A digital image network has been installed in the James Whitcomb Riley Hospital for Children on
the Indiana University Medical Center to create a limited all digital imaging system. The total system
is composed of commercial components, Philips/AT&T CommView system, and connects an existing
Philips Computed Radiology (PCR) system to viewing workstations located in the intensive care unit
and the new born nursery.
The purpose and design of the system is to input the portable chest images from the PCR system,
and to display these images at the remote workstations on high resolution monitors for direct viewing
by referring clinicians, thus eliminating some of their visits to the radiology department three floors
away. The design criteria includes the ability to centrally control all image management functions on
the remote workstations to relieve the clinicians from any image management tasks except for
recalling patient images.
The principal components of the system are the Philips PCR system, the acquisition module (AM),
and the PCR interface to the data management module (DMM).

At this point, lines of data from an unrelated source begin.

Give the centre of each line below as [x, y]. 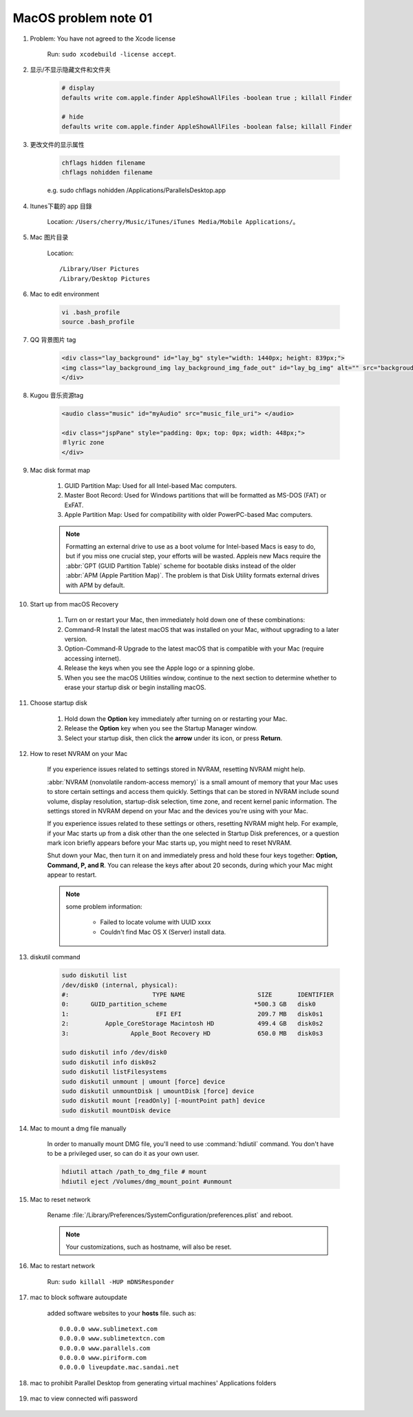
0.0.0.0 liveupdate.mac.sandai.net [119, 1367]
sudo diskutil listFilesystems [115, 1072]
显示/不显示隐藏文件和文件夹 [71, 70]
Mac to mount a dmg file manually [78, 1128]
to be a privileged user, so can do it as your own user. [123, 1154]
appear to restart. [72, 875]
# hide [73, 117]
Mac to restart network [63, 1266]
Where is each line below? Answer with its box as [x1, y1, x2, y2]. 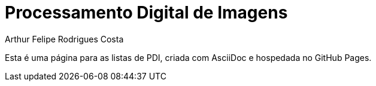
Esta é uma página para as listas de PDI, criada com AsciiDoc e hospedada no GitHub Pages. [5, 52, 372, 63]
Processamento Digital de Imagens [5, 2, 288, 23]
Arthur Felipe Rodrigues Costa [5, 33, 124, 44]
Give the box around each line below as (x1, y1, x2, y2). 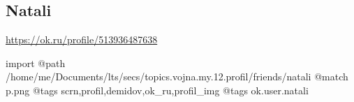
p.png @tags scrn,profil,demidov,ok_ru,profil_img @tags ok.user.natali (6, 82, 309, 97)
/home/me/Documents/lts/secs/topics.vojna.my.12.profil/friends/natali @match (6, 69, 348, 84)
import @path (6, 55, 66, 70)
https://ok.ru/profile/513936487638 (6, 32, 158, 47)
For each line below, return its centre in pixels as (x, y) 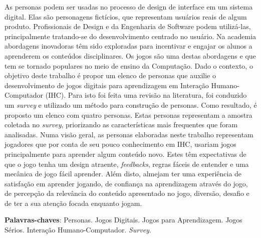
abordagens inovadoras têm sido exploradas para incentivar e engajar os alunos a (128, 46)
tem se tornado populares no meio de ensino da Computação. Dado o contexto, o (129, 65)
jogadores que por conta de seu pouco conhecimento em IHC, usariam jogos (120, 144)
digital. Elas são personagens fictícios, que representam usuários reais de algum (126, 16)
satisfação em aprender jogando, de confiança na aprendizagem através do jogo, (126, 183)
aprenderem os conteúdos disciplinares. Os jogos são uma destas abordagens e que (130, 55)
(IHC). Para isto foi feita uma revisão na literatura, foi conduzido (146, 95)
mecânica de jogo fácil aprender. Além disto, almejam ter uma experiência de (123, 174)
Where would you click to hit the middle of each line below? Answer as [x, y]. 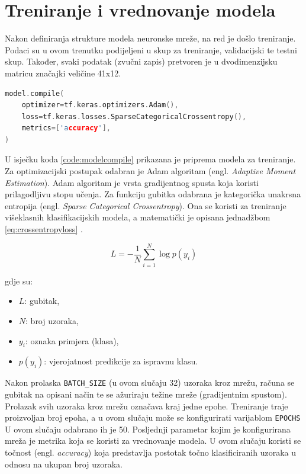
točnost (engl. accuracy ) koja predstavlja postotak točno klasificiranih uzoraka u [150, 452]
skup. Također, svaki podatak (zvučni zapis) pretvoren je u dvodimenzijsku [141, 61]
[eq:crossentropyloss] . [44, 229]
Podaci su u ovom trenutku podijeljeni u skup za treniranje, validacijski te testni [151, 49]
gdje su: [19, 281]
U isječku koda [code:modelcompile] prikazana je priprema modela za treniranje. [150, 159]
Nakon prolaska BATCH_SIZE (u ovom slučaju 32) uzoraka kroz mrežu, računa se [150, 382]
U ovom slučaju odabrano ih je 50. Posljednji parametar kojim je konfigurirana [148, 429]
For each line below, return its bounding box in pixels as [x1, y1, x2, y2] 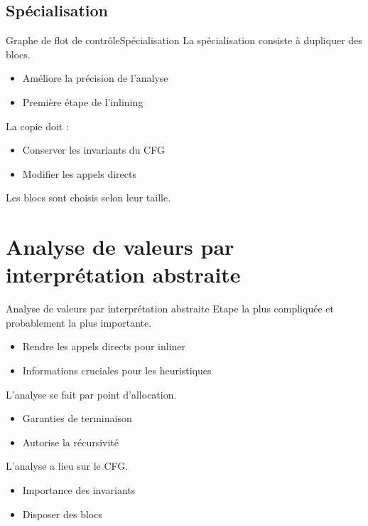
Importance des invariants [22, 483, 136, 498]
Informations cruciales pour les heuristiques [22, 363, 212, 378]
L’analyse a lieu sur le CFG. [6, 458, 129, 473]
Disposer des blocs [22, 506, 102, 521]
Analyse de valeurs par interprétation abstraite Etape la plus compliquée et [6, 301, 334, 316]
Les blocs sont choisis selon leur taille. [6, 190, 171, 205]
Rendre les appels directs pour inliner [22, 339, 186, 354]
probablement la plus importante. [6, 315, 152, 330]
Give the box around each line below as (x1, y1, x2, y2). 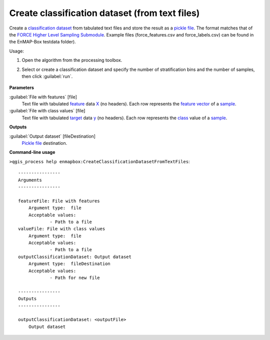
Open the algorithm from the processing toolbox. (21, 57, 122, 63)
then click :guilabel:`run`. (21, 73, 73, 79)
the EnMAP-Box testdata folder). (9, 39, 76, 45)
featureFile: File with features (18, 198, 100, 204)
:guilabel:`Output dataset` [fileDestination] (9, 133, 96, 139)
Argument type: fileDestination (28, 261, 111, 267)
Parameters (9, 85, 34, 91)
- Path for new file (49, 275, 100, 281)
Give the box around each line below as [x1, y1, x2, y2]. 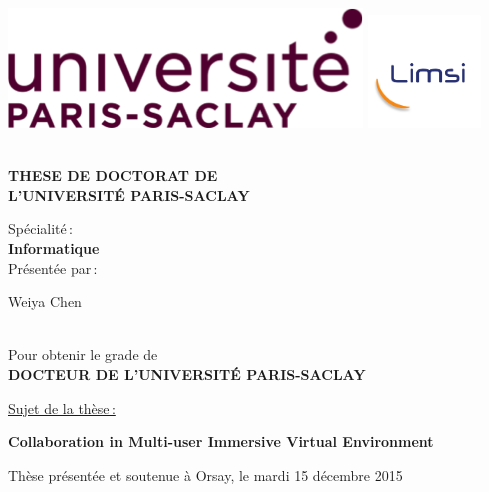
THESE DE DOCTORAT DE [8, 165, 218, 186]
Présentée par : [8, 257, 98, 278]
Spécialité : [8, 218, 73, 239]
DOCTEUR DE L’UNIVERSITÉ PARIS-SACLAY [8, 363, 366, 384]
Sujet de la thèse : [8, 397, 116, 418]
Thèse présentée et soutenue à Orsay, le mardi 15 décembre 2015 [8, 464, 403, 485]
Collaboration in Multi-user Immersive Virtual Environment [8, 431, 434, 452]
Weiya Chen [8, 291, 82, 312]
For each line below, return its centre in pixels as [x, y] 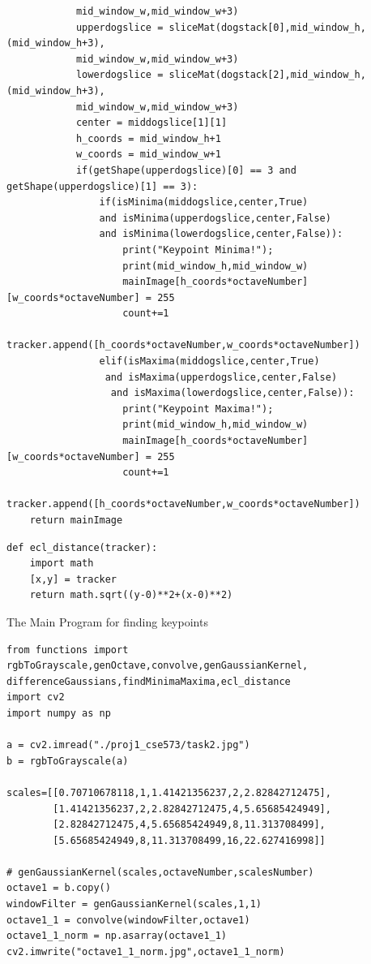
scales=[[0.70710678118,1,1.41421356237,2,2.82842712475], [169, 792]
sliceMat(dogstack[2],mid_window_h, [267, 75]
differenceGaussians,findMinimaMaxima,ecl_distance [149, 681]
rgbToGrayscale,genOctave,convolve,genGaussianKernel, [158, 666]
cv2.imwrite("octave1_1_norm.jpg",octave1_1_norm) [146, 951]
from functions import [68, 650]
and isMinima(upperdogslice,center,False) [215, 218]
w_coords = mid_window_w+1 [148, 155]
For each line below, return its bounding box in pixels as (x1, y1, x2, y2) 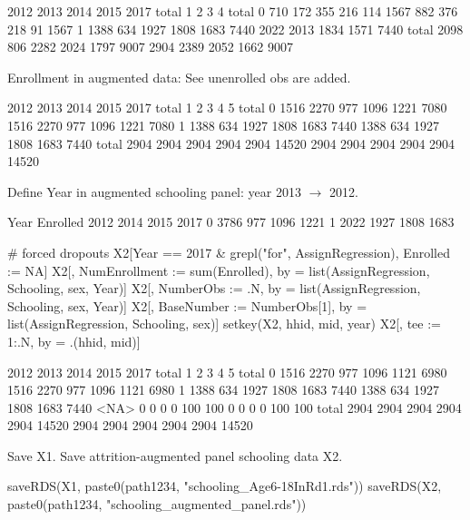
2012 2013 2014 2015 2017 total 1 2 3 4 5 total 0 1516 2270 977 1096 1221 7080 (7, 98, 447, 117)
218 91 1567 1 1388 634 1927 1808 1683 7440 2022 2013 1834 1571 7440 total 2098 (7, 19, 464, 38)
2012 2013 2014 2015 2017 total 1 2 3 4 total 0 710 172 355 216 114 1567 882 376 (7, 2, 458, 20)
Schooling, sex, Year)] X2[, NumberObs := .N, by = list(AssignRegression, (7, 279, 421, 298)
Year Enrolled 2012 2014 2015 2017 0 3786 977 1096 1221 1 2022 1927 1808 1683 (7, 212, 455, 231)
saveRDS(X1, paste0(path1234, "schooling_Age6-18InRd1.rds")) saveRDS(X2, (7, 476, 442, 495)
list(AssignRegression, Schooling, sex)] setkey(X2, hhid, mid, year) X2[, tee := (7, 314, 441, 333)
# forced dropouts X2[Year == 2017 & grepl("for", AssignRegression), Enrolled (7, 242, 450, 261)
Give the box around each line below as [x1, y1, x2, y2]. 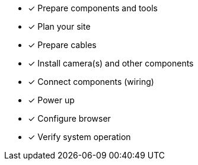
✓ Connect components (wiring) [28, 77, 154, 87]
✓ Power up [28, 95, 75, 105]
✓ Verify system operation [28, 132, 131, 142]
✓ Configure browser [28, 113, 111, 123]
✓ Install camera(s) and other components [28, 58, 194, 68]
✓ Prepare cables [28, 40, 97, 50]
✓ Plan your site [28, 21, 91, 31]
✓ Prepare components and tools [28, 3, 158, 13]
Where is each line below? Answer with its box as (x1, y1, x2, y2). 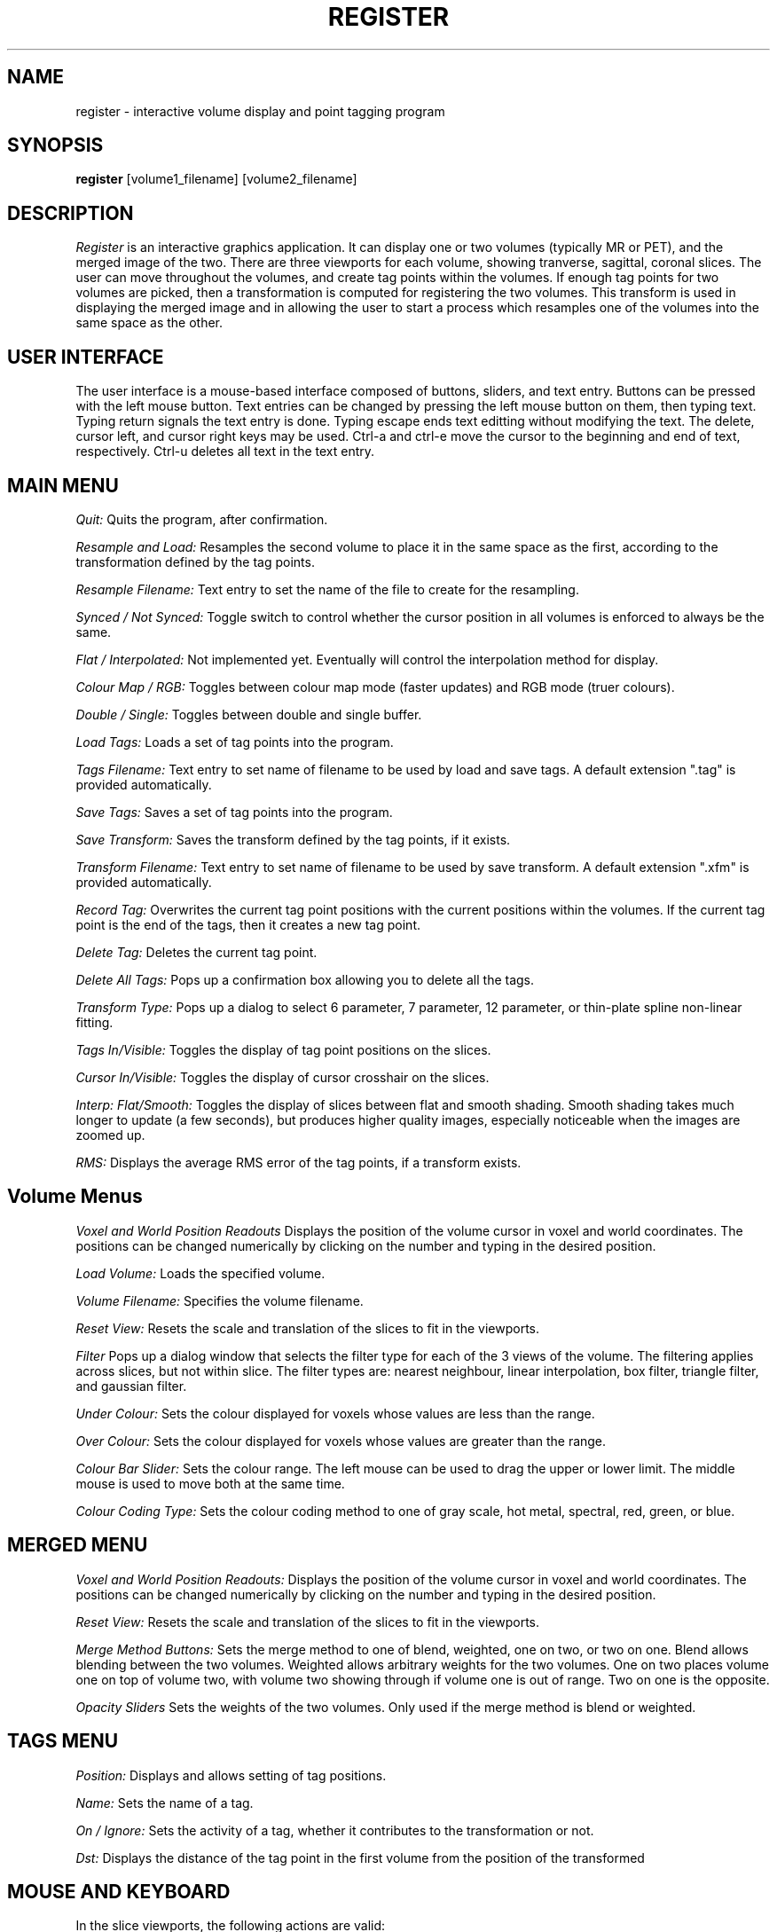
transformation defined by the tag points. (75, 554, 315, 569)
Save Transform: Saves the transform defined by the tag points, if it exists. (75, 831, 511, 847)
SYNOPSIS (7, 134, 104, 157)
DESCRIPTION (7, 201, 134, 224)
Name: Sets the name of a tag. (75, 1795, 254, 1810)
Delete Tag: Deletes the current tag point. (75, 944, 318, 960)
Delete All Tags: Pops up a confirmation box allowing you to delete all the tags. (75, 971, 535, 987)
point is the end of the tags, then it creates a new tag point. (75, 916, 420, 932)
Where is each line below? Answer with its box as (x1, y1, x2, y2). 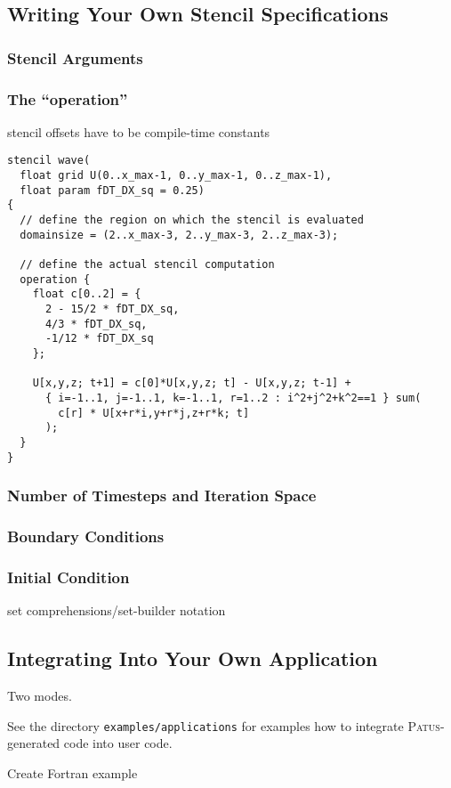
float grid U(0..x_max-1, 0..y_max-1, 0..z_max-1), (20, 169, 333, 183)
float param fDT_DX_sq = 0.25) (20, 183, 205, 197)
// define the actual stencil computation (20, 258, 275, 272)
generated (7, 734, 60, 752)
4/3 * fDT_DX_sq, (44, 317, 148, 330)
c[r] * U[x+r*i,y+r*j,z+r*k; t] (58, 406, 250, 419)
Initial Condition (7, 565, 130, 588)
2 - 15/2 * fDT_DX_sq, (44, 303, 180, 315)
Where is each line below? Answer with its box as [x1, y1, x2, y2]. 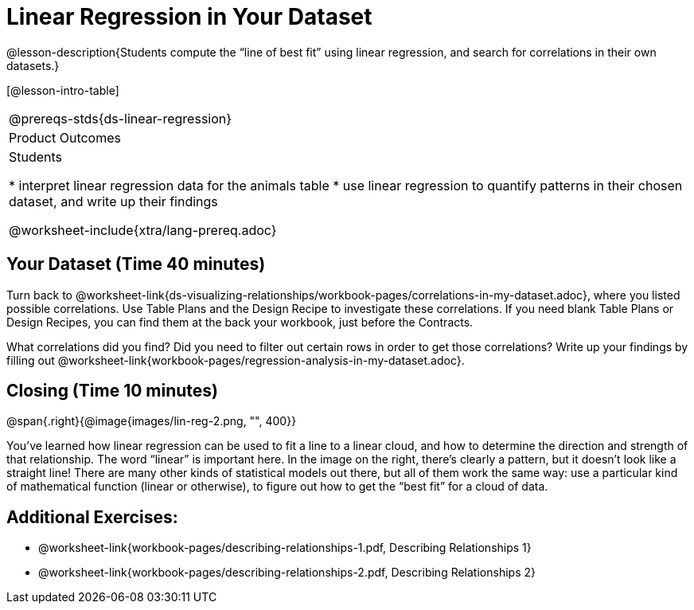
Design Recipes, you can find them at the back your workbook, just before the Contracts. [6, 315, 474, 329]
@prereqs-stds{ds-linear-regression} [9, 110, 232, 127]
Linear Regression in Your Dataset [6, 3, 372, 30]
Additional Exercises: [6, 506, 178, 527]
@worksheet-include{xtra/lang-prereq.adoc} [9, 221, 277, 238]
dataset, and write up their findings [9, 193, 218, 209]
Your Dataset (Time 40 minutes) [6, 254, 266, 275]
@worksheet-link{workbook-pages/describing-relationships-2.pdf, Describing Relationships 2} [38, 565, 536, 580]
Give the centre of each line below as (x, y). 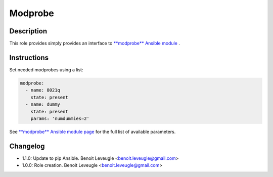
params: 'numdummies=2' (60, 118)
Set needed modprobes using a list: (46, 70)
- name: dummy (43, 104)
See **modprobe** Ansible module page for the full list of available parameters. (93, 131)
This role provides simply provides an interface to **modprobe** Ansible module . (95, 43)
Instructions (29, 57)
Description (28, 31)
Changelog (27, 146)
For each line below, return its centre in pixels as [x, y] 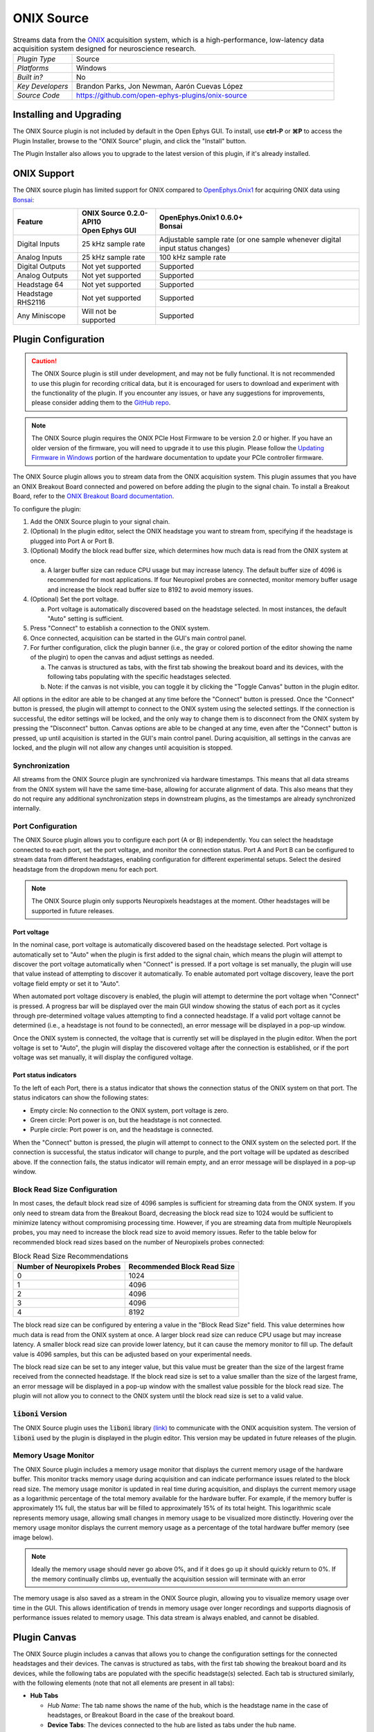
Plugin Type [36, 59]
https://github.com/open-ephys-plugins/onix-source [161, 95]
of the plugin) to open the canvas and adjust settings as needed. [122, 657]
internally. [27, 808]
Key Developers [43, 86]
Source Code [38, 95]
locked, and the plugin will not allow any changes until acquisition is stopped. [123, 748]
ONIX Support [44, 174]
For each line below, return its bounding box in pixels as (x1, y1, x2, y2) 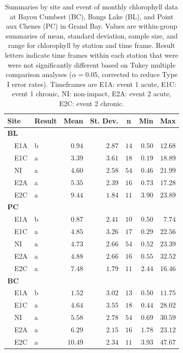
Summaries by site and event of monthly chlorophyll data (5, 1, 178, 11)
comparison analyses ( (5, 69, 72, 79)
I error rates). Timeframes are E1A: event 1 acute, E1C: (7, 78, 177, 89)
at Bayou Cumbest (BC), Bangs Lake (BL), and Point (9, 11, 174, 21)
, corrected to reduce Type (97, 69, 178, 79)
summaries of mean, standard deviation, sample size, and (5, 30, 178, 40)
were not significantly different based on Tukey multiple (7, 59, 176, 70)
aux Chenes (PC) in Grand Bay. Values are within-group (6, 21, 178, 31)
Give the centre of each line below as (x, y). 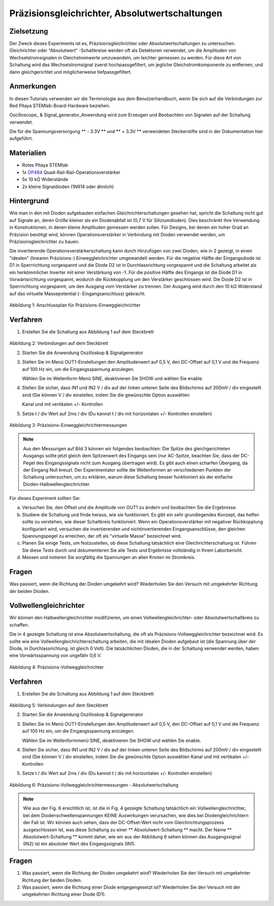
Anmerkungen (33, 86)
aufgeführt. (21, 138)
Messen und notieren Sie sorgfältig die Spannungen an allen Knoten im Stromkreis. (109, 557)
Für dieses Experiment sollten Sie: (45, 498)
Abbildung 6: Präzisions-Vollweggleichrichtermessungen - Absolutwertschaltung (94, 785)
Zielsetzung (29, 31)
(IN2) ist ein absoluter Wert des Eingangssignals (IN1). (79, 844)
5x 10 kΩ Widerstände (45, 179)
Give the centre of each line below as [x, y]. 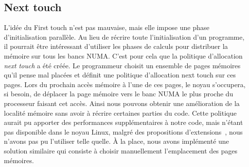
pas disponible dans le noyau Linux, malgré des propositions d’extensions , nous [124, 131]
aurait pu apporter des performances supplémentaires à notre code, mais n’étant [124, 122]
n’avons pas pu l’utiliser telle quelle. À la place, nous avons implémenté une [116, 141]
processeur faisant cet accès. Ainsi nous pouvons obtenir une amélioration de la [122, 103]
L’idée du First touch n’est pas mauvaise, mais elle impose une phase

Connected to the DMM are a
display workstation (DW), a optical disk drive, and a fiber optic to ethernet gateway. The ethernet
link is the network connection to the two results viewing stations (RVS) located approximately 100
meters from the DMM. The DMM acts as an image file server and image archive device. The
DMM manages the image database and can load images to both the DW's and the two RVS's.
The system has met the initial design specifications and can successfully capture images from the PCR
and direct them to the RVS's. Additional studies are beginning to determine the optimal image
management procedures such as when to archive and purge images from the DMM.